Following conscious sedation with Fentanyl and Midazolam and local anesthesia with 2% Lidocaine, the right common femoral artery was punctured utilizing a single-wall technique. A 6-Fr sheath was introduced and 5-Fr C2 Cobra catheter (Boston Scientific, Cork, Ireland) advanced selectively into the right 6th through 8th intercostal arteries. Angiography confirmed the target aneurysms of the 7th intercostal artery (Fig. 3a) and that no spinal artery originated from them. The 6th and 8th intercostal arteries did not provide significant collateral supply to the 7th intercostal artery.
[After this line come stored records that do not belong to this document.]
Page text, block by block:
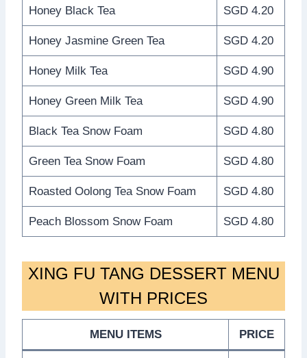
Honey Black Tea SGD 4.20
Honey Jasmine Green Tea SGD 4.20
Honey Milk Tea SGD 4.90
Honey Green Milk Tea SGD 4.90
Black Tea Snow Foam SGD 4.80
Green Tea Snow Foam SGD 4.80
Roasted Oolong Tea Snow Foam SGD 4.80
Peach Blossom Snow Foam SGD 4.80
XING FU TANG DESSERT MENU
WITH PRICES
MENU ITEMS PRICE
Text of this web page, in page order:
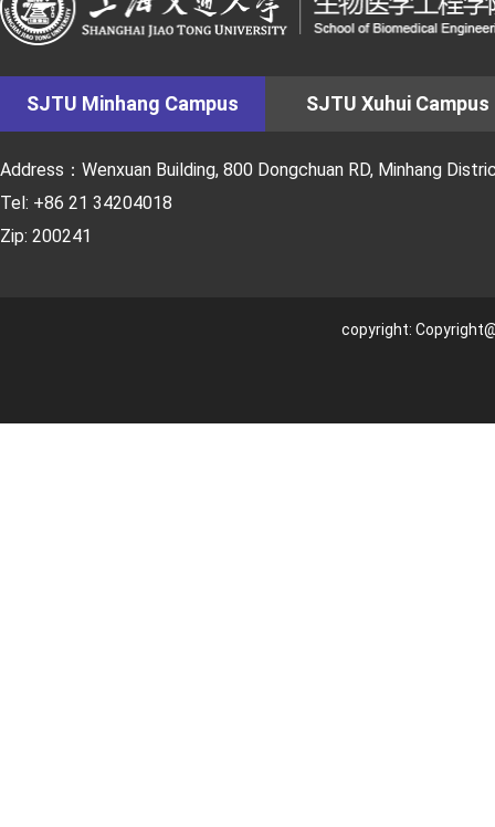
SJTU Minhang Campus SJTU Xuhui Campus
Address：Wenxuan Building, 800 Dongchuan RD, Minhang
Tel: +86 21 34204018
Zip: 200241
copyright:
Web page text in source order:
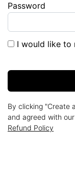
Password
I would like to
By clicking "Create
and agreed with our
Refund Policy
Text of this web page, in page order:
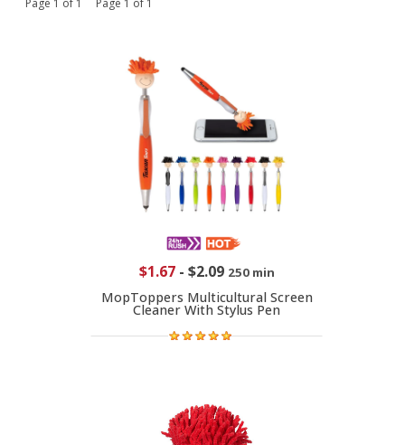
$1.67- $2.09 250 min
MopToppers Multicultural Screen
Cleaner With Stylus Pen
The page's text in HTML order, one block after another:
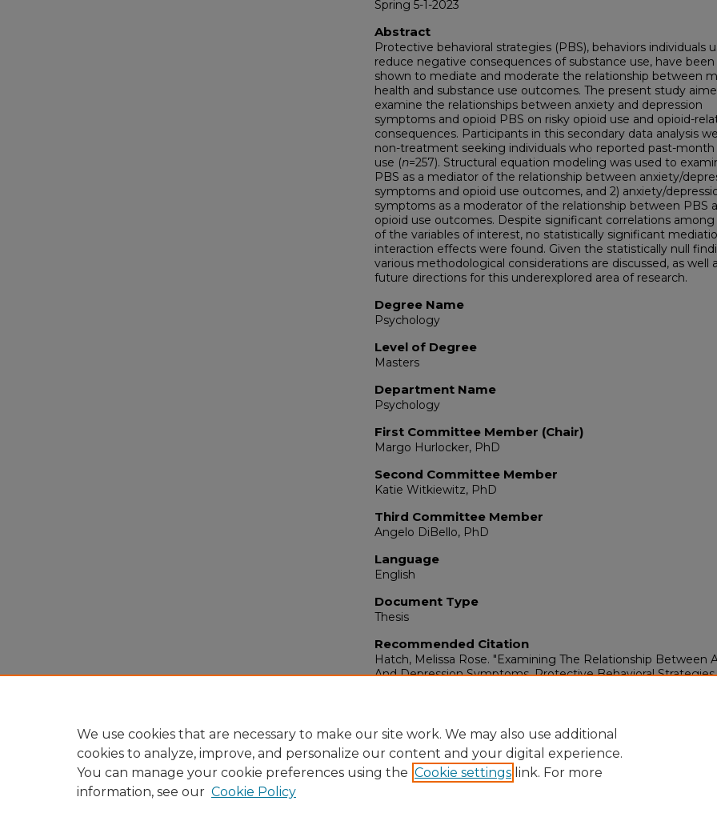
Spring 5-1-2023
Abstract
Protective behavioral strategies (PBS), behaviors individuals
reduce negative consequences of substance use, have been
shown to mediate and moderate the relationship between
health and substance use outcomes. The present study
examine the relationships between anxiety and depression
symptoms and opioid PBS on risky opioid use and opioid-
consequences. Participants in this secondary data analysis
non-treatment seeking individuals who reported past-month
use (n=257). Structural equation modeling was used to
PBS as a mediator of the relationship between anxiety/
symptoms and opioid use outcomes, and 2) anxiety/
symptoms as a moderator of the relationship between PBS
opioid use outcomes. Despite significant correlations
of the variables of interest, no statistically significant
interaction effects were found. Given the statistically null
various methodological considerations are discussed, as well
future directions for this underexplored area of research.
Degree Name
Psychology
Level of Degree
Masters
Department Name
Psychology
First Committee Member (Chair)
Margo Hurlocker, PhD
Second Committee Member
Katie Witkiewitz, PhD
Third Committee Member
Angelo DiBello, PhD
Language
English
Document Type
Thesis
Recommended Citation
Hatch, Melissa Rose. "Examining The Relationship Between
And Depression Symptoms, Protective Behavioral Strategies
We use cookies that are necessary to make our site work. We may also use additional
cookies to analyze, improve, and personalize our content and your digital experience.
You can manage your cookie preferences using the Cookie settings link. For more
information, see our Cookie Policy

A Renegade microcatheter (Boston Scientific, Cork, Ireland) was inserted and Interlock microcoils (2 of 2 mm × 6 mm × 8 cm, Boston Scientific, Cork, Ireland) were deployed starting distally (Fig. 3b). To maximize the occlusive effect, the aneurysms were then embolized with a Glubran 2 (GEM, Viareggio, Italy)/Lipiodol (Guerbert, Roissy-en-France, France) mixture (1:1). Proximally, Interlock microcoils (2 of 2 mm × 4 mm × 4.1 cm, Boston Scientific, Cork, Ireland) were placed and complete cessation of flow was achieved (Fig. 3c). There were no intraoperative complications. The patient was discharged home the following day and made an uneventful recovery. At six-month follow-up, the patient remained asymptomatic and will be monitored with yearly CT angiograms.
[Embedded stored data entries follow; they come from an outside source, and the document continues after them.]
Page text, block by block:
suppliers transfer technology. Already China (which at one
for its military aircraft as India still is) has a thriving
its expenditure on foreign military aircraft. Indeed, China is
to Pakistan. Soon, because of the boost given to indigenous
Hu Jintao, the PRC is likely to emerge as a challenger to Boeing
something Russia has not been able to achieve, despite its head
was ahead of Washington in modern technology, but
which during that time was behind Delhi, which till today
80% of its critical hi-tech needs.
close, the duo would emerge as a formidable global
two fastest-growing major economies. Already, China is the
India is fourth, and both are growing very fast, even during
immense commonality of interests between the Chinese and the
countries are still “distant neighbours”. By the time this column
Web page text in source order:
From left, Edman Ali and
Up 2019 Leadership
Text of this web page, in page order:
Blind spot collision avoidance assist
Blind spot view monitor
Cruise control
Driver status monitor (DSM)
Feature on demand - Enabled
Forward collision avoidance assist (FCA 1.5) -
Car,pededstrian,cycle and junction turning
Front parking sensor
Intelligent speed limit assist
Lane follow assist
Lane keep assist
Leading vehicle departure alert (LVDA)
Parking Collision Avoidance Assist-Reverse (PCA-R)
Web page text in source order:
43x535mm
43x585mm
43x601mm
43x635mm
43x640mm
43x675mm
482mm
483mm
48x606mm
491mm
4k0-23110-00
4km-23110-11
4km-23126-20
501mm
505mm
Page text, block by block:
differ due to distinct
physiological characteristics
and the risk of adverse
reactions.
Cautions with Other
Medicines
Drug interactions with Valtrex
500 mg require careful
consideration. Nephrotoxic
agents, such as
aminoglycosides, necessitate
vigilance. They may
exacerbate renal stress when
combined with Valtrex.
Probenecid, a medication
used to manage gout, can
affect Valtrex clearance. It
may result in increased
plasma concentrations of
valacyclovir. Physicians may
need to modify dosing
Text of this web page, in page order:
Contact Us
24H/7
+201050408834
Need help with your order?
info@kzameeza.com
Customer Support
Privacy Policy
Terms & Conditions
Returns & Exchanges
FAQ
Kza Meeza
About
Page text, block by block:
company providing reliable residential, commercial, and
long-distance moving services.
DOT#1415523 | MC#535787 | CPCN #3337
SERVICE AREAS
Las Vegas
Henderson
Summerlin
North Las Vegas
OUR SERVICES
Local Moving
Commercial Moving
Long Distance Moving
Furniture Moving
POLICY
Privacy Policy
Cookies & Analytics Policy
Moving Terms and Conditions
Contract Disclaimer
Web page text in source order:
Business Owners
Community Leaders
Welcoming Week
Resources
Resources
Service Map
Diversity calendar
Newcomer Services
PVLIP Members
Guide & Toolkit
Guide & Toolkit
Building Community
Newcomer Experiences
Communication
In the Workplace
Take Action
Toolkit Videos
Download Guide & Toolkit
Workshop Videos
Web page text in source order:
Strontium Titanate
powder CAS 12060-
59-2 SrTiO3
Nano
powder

The cause of intercostal artery aneurysm formation in this case remains unknown as no clinical or radiological evidence of any associated disease was identified. The presence of intercostal artery aneurysms in the absence of a predisposing condition is described in just two other case reports in the literature (Topel et al., 2004; Carr et al., 2013). As both of these patients presented with acute chest and back pain due to hemothorax, our report is the first to document idiopathic intercostal artery aneurysms prior to rupture. Thus, this is an important diagnosis to consider in patients with extrapleural nodules and associated rib or vertebral notching (Tapping & Ettles, 2011). A contrast-enhanced study may help to better characterize these lesions and assist with detection of additional aneurysms, which can involve multiple intercostal arteries (Carr et al., 2013).
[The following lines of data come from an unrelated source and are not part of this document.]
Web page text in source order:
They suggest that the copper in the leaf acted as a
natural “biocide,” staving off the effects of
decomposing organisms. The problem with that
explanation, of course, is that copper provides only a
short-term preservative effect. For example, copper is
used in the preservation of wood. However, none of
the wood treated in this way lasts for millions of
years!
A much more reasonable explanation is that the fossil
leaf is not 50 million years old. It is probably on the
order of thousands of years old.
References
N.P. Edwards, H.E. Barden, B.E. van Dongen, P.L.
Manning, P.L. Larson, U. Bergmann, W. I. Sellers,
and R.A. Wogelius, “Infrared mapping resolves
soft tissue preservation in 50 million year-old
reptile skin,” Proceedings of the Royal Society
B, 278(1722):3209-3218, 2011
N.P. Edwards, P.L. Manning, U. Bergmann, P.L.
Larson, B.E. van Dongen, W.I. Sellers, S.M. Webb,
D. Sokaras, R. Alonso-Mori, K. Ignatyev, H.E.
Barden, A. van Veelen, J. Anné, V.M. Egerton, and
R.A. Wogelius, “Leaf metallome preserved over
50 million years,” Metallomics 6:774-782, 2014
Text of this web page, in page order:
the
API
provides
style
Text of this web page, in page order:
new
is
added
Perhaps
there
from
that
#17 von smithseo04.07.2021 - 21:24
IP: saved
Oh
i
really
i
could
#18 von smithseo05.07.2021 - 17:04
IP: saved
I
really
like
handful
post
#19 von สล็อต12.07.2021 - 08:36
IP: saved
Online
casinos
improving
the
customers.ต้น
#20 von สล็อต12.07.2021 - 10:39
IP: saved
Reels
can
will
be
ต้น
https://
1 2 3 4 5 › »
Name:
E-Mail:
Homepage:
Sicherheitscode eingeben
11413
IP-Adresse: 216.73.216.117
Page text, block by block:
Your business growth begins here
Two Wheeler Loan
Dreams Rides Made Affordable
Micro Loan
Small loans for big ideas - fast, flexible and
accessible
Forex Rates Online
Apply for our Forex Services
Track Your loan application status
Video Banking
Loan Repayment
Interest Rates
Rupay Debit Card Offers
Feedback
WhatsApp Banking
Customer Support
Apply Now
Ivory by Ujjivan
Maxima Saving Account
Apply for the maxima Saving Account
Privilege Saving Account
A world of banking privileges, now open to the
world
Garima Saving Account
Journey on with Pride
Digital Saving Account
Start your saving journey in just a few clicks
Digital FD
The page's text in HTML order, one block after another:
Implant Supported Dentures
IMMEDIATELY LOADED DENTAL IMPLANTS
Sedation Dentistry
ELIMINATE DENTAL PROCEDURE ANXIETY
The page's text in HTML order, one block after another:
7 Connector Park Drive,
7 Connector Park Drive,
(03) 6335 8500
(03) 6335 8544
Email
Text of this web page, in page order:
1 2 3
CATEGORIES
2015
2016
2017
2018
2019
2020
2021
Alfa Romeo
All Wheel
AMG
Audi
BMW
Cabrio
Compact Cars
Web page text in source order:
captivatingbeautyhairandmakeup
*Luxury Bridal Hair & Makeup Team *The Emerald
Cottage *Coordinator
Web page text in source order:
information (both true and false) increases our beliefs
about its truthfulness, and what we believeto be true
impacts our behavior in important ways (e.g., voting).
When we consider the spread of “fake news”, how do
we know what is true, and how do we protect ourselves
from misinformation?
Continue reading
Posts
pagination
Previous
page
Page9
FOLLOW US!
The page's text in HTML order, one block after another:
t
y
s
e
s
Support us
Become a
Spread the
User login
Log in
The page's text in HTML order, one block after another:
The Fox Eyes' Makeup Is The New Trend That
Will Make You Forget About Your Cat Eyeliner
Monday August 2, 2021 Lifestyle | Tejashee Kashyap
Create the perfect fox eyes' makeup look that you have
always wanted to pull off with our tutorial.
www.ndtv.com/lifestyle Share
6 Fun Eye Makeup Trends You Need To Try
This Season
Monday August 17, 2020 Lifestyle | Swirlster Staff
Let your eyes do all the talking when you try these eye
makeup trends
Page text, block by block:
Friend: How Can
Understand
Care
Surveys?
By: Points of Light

There are no established criteria for the treatment of intercostal artery aneurysms. In this case we felt that intervention was justified to reduce the likelihood of aneurysm rupture, thoracic hemorrhage, and sudden death (Dominguez et al., 2002; Hernandez-Velasquez et al., 2016; Arai et al., 2007; Kim et al., 2011; Topel et al., 2004; Carr et al., 2013; Aizawa et al., 2010). Endovascular management of unruptured intercostal artery aneurysms has shown success in a small number of patients to date (Tapping & Ettles, 2011; Bonne et al., 2015; Neuwirth & Singh, 2010; Uzuka et al., 2012). Similar to the technique described by Bonne et al. (2015), we decided on a minimally invasive approach with selective embolization combining microcoils and glue rather than a thoracotomy with ligation, clipping, or excision. Aneurysms are fragile and minimizing the potential for complications such as paraplegia from post-operative hematoma compression is crucial (Aizawa et al., 2010), especially when the aneurysms are in close proximity to the spinal cord as they were in our patient. Since the Adamkiewicz artery did not arise from the target intercostal artery, embolization of the largest aneurysm and two adjacent aneurysms was safely performed. We elected not to treat the other unruptured aneurysms given their sub-centimeter size and location in the lower intercostal arteries where the Adamkiewicz artery most commonly originates. Close follow-up with annual CT angiograms will be used to ensure durable occlusion and to assess for disease progression. Any aneurysms increasing to ≥1 cm in size will be discussed at vascular rounds to weigh the potential benefits of embolization versus the possible risks of complications.

This report demonstrates a unique case of a patient with multiple idiopathic unruptured intercostal artery aneurysms that were successfully managed with endovascular embolization. Appropriate diagnosis and prompt treatment of these rare vascular lesions is essential in preventing the potentially catastrophic consequences of rupture.